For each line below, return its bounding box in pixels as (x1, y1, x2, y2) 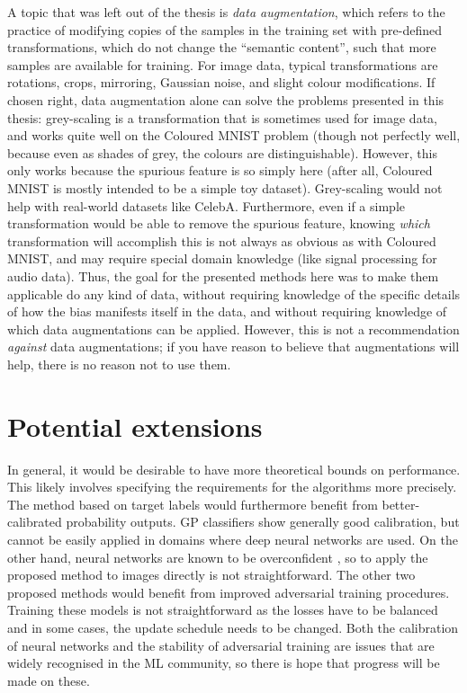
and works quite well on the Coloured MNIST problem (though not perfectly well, (7, 126, 461, 145)
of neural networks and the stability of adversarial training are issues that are (7, 635, 435, 654)
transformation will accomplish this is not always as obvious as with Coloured (7, 231, 436, 250)
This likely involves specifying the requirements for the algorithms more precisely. (7, 477, 457, 496)
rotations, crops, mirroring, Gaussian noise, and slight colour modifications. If (7, 73, 436, 92)
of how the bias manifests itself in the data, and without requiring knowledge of (7, 302, 447, 321)
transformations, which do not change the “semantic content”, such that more (7, 38, 436, 57)
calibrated (7, 512, 62, 531)
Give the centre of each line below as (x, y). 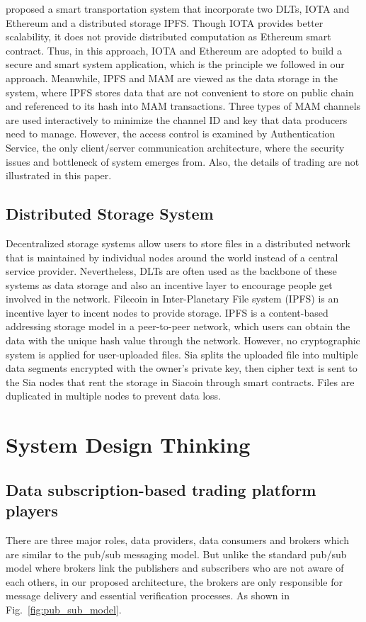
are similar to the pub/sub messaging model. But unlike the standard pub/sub (176, 554)
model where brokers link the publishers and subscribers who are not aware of (175, 568)
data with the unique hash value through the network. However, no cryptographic (183, 340)
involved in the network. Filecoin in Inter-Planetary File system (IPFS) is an (172, 299)
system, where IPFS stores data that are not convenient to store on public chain (180, 92)
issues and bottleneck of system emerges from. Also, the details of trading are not (183, 161)
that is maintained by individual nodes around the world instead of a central (172, 257)
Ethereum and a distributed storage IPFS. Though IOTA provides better (165, 22)

**Work request**.
There is a line with "transformation will accomplish" and a line with "rotations, crops, mirroring, Gaussian" above. Copy exactly those two lines and all lines between them, with nothing else.

**Your solution**.
transformation will accomplish this is not always as obvious as with Coloured (7, 231, 436, 250)
This likely involves specifying the requirements for the algorithms more precisely. (7, 477, 457, 496)
rotations, crops, mirroring, Gaussian noise, and slight colour modifications. If (7, 73, 436, 92)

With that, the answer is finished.